Extracted entries
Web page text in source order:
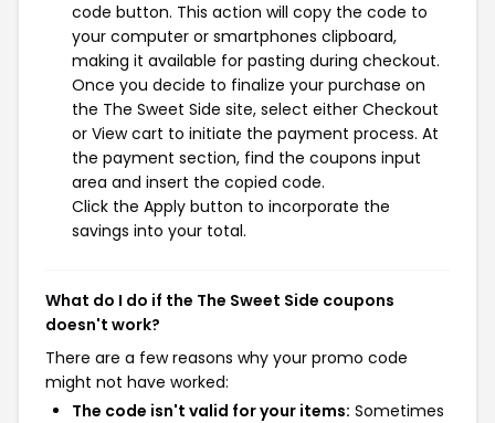
code button. This action will copy the code to
your computer or smartphones clipboard,
making it available for pasting during checkout.
Once you decide to finalize your purchase on
the The Sweet Side site, select either Checkout
or View cart to initiate the payment process. At
the payment section, find the coupons input
area and insert the copied code.
Click the Apply button to incorporate the
savings into your total.
What do I do if the The Sweet Side coupons
doesn't work?
There are a few reasons why your promo code
might not have worked:
The code isn't valid for your items: Sometimes
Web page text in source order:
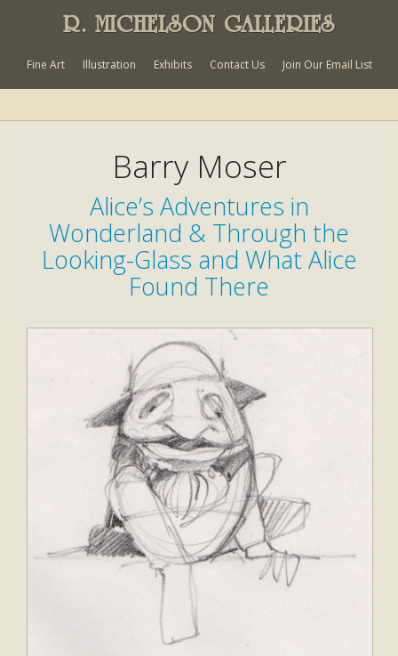
R. MICHELSON GALLERIES
Fine Art Illustration Exhibits Contact Us Join Our Email List
Barry Moser
Alice’s Adventures in
Wonderland & Through the
Looking-Glass and What Alice
Found There

What needs to be done
Once the pictures are set aside, please reproduce the remaining material word for word.

Solution
Web page text in source order:
code button. This action will copy the code to
your computer or smartphones clipboard,
making it available for pasting during checkout.
Once you decide to finalize your purchase on
the The Sweet Side site, select either Checkout
or View cart to initiate the payment process. At
the payment section, find the coupons input
area and insert the copied code.
Click the Apply button to incorporate the
savings into your total.
What do I do if the The Sweet Side coupons
doesn't work?
There are a few reasons why your promo code
might not have worked:
The code isn't valid for your items: Sometimes
Web page text in source order:
R. MICHELSON GALLERIES
Fine Art Illustration Exhibits Contact Us Join Our Email List
Barry Moser
Alice’s Adventures in
Wonderland & Through the
Looking-Glass and What Alice
Found There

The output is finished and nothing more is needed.